-- YOUR OBJECTIVE --
Each entry below should be restated word for word, without any picture it contains.

[Records from a dataset]
####################

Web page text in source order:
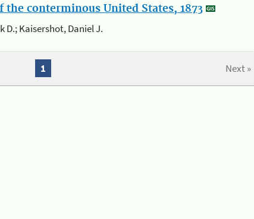
conterminous United States, 1873
D.; Kaisershot, Daniel J.
Next »
1
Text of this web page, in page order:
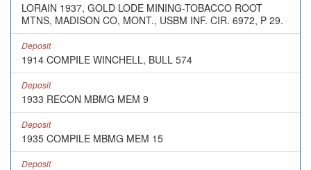
LORAIN 1937, GOLD LODE MINING-TOBACCO ROOT
MTNS, MADISON CO, MONT., USBM INF. CIR. 6972, P 29.
Deposit
1914 COMPILE WINCHELL, BULL 574
Deposit
1933 RECON MBMG MEM 9
Deposit
1935 COMPILE MBMG MEM 15
Deposit
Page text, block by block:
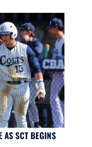
AS SCT BEGINS
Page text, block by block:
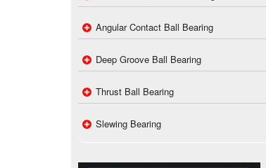
Angular Contact Ball Bearing
Deep Groove Ball Bearing
Thrust Ball Bearing
Slewing Bearing
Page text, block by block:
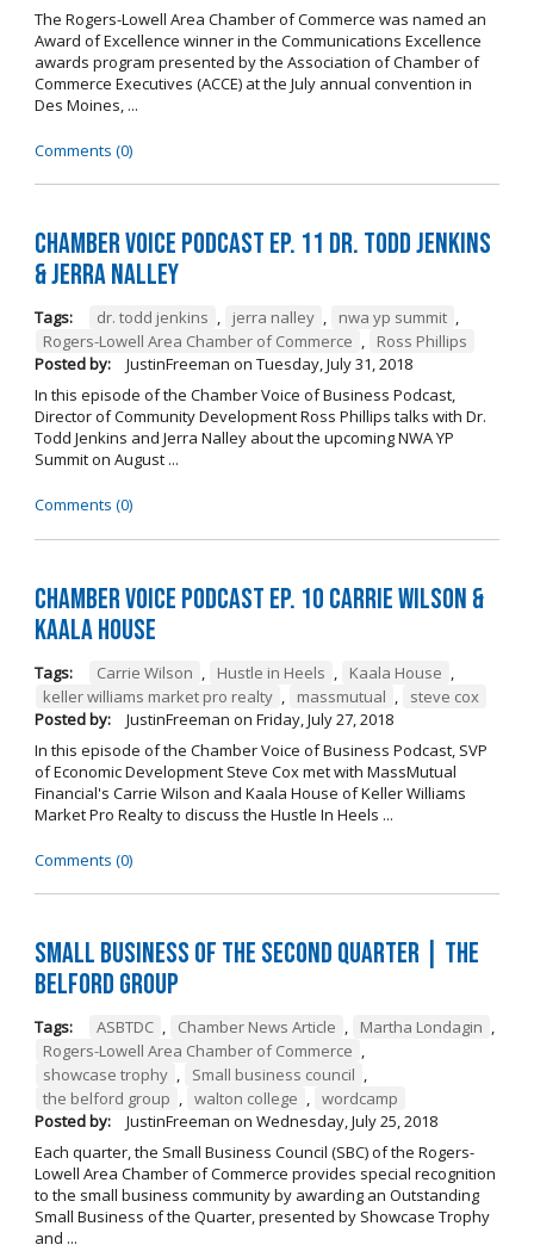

####################

-- OUTPUT BELOW --
Web page text in source order:
conterminous United States, 1873
D.; Kaisershot, Daniel J.
Next »
1
Text of this web page, in page order:
LORAIN 1937, GOLD LODE MINING-TOBACCO ROOT
MTNS, MADISON CO, MONT., USBM INF. CIR. 6972, P 29.
Deposit
1914 COMPILE WINCHELL, BULL 574
Deposit
1933 RECON MBMG MEM 9
Deposit
1935 COMPILE MBMG MEM 15
Deposit
Page text, block by block:
AS SCT BEGINS
Page text, block by block:
Angular Contact Ball Bearing
Deep Groove Ball Bearing
Thrust Ball Bearing
Slewing Bearing
Page text, block by block:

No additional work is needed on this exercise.